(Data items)
╔══
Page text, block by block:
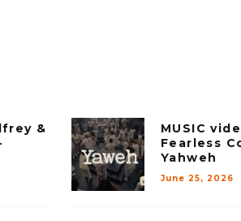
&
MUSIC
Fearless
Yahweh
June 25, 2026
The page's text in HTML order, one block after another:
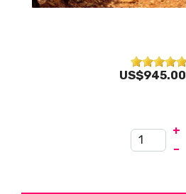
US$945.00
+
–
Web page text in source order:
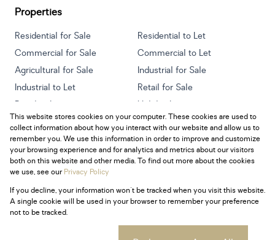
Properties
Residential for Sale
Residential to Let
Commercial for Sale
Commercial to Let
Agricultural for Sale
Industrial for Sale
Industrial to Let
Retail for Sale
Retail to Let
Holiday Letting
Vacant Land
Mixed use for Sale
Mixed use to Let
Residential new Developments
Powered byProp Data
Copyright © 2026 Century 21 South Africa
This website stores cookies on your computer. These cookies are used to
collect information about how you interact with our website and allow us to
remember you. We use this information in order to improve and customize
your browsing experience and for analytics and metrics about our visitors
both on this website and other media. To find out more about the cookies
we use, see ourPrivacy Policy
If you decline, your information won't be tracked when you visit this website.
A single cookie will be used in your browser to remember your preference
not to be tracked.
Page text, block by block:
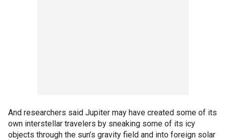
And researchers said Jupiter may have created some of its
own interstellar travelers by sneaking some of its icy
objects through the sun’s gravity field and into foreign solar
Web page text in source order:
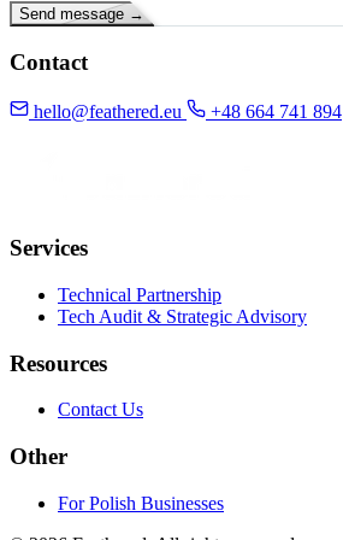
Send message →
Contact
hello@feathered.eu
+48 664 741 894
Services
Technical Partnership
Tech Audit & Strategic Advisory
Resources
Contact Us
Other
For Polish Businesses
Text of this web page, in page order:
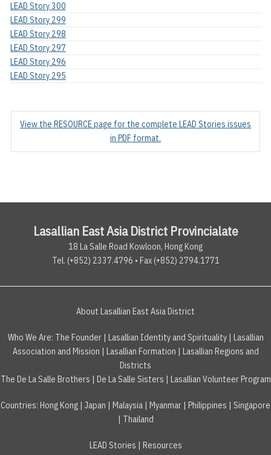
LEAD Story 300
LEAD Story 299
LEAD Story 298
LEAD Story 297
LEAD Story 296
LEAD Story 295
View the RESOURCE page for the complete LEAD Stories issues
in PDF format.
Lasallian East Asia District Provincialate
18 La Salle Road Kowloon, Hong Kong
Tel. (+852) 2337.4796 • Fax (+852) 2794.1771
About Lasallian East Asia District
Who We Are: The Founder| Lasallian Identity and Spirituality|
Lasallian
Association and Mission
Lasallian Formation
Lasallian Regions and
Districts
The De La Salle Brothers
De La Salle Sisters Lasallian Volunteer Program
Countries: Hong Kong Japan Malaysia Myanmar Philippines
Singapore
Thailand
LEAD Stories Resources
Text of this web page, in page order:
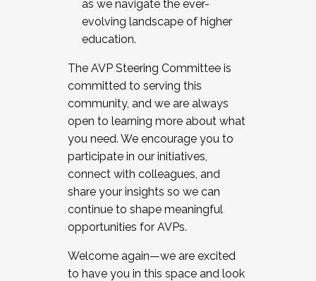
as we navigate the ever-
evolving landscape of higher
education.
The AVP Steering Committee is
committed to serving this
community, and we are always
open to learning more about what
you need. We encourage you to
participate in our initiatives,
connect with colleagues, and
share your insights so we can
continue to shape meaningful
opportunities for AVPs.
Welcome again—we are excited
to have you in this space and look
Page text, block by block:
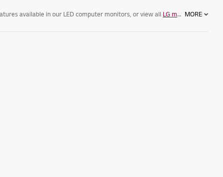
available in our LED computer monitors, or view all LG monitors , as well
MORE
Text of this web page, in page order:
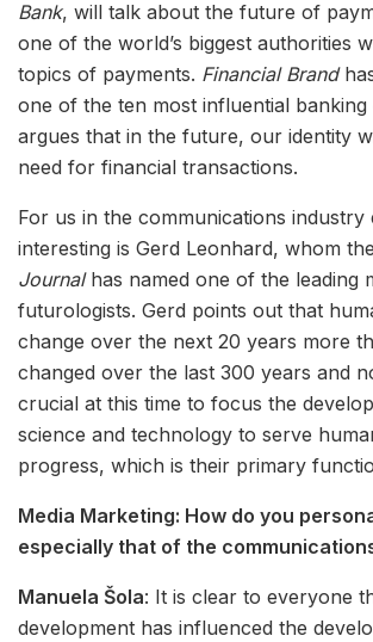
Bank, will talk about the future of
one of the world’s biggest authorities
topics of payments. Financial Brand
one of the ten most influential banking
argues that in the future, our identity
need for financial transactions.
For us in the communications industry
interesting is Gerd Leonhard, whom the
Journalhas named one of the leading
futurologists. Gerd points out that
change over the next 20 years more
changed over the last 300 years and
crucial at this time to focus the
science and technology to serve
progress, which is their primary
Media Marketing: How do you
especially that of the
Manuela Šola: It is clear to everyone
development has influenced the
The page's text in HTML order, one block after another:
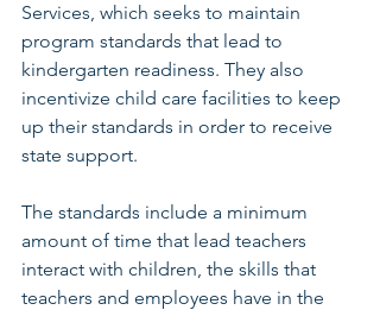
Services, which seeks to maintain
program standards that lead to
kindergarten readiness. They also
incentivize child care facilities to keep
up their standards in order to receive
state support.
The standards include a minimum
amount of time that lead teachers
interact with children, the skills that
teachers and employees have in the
╚══
_Exercise aim_.
Report each line of the data in which "with" occurs.

_Solved problem_.
collect information about how you interact with our website and allow us to
connect with colleagues, and
interact with children, the skills that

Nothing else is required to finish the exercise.